## Task description
Transcribe each entry exactly; skip the images.

## Listed entries
------------------------

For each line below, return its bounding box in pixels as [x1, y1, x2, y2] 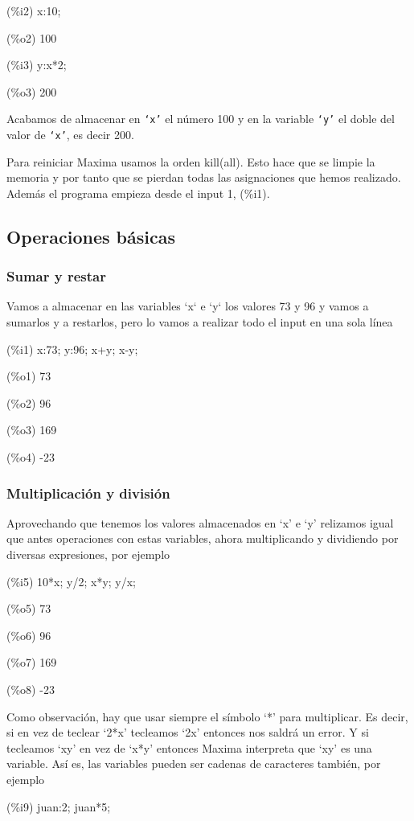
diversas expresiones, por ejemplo [6, 546, 170, 563]
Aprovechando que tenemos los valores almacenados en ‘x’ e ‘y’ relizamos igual [6, 514, 394, 531]
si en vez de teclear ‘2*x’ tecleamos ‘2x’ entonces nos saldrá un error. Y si [6, 724, 369, 741]
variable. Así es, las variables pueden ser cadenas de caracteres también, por [6, 755, 381, 772]
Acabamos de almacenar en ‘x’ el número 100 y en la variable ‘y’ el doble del [6, 110, 395, 127]
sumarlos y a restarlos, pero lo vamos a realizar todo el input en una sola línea [6, 314, 393, 330]
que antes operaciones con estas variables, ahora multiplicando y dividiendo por [6, 530, 399, 547]
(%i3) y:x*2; [6, 56, 67, 73]
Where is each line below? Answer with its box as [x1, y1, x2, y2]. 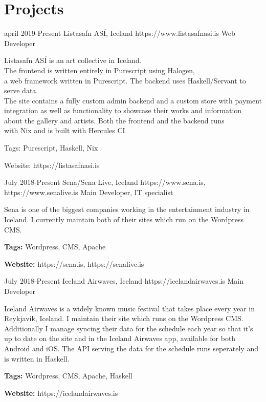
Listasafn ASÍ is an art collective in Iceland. [4, 55, 142, 66]
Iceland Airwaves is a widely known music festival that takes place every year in [4, 303, 255, 313]
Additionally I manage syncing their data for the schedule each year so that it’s [4, 323, 253, 333]
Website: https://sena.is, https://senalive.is [4, 258, 144, 269]
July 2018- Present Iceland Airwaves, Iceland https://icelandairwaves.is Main [4, 276, 243, 286]
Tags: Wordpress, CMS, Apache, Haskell [4, 370, 132, 381]
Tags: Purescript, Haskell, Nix [4, 142, 98, 153]
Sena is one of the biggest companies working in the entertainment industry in [4, 204, 250, 215]
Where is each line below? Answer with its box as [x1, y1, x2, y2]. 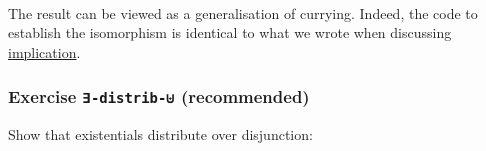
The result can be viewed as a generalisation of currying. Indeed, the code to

------------------------

## Solution for this task
For each line below, return its bounding box in pixels as [x1, y1, x2, y2] 
diversas expresiones, por ejemplo [6, 546, 170, 563]
Aprovechando que tenemos los valores almacenados en ‘x’ e ‘y’ relizamos igual [6, 514, 394, 531]
si en vez de teclear ‘2*x’ tecleamos ‘2x’ entonces nos saldrá un error. Y si [6, 724, 369, 741]
variable. Así es, las variables pueden ser cadenas de caracteres también, por [6, 755, 381, 772]
Acabamos de almacenar en ‘x’ el número 100 y en la variable ‘y’ el doble del [6, 110, 395, 127]
sumarlos y a restarlos, pero lo vamos a realizar todo el input en una sola línea [6, 314, 393, 330]
que antes operaciones con estas variables, ahora multiplicando y dividiendo por [6, 530, 399, 547]
(%i3) y:x*2; [6, 56, 67, 73]
Where is each line below? Answer with its box as [x1, y1, x2, y2]. 
Listasafn ASÍ is an art collective in Iceland. [4, 55, 142, 66]
Iceland Airwaves is a widely known music festival that takes place every year in [4, 303, 255, 313]
Additionally I manage syncing their data for the schedule each year so that it’s [4, 323, 253, 333]
Website: https://sena.is, https://senalive.is [4, 258, 144, 269]
July 2018- Present Iceland Airwaves, Iceland https://icelandairwaves.is Main [4, 276, 243, 286]
Tags: Wordpress, CMS, Apache, Haskell [4, 370, 132, 381]
Tags: Purescript, Haskell, Nix [4, 142, 98, 153]
Sena is one of the biggest companies working in the entertainment industry in [4, 204, 250, 215]
Where is each line below? Answer with its box as [x1, y1, x2, y2]. 
The result can be viewed as a generalisation of currying. Indeed, the code to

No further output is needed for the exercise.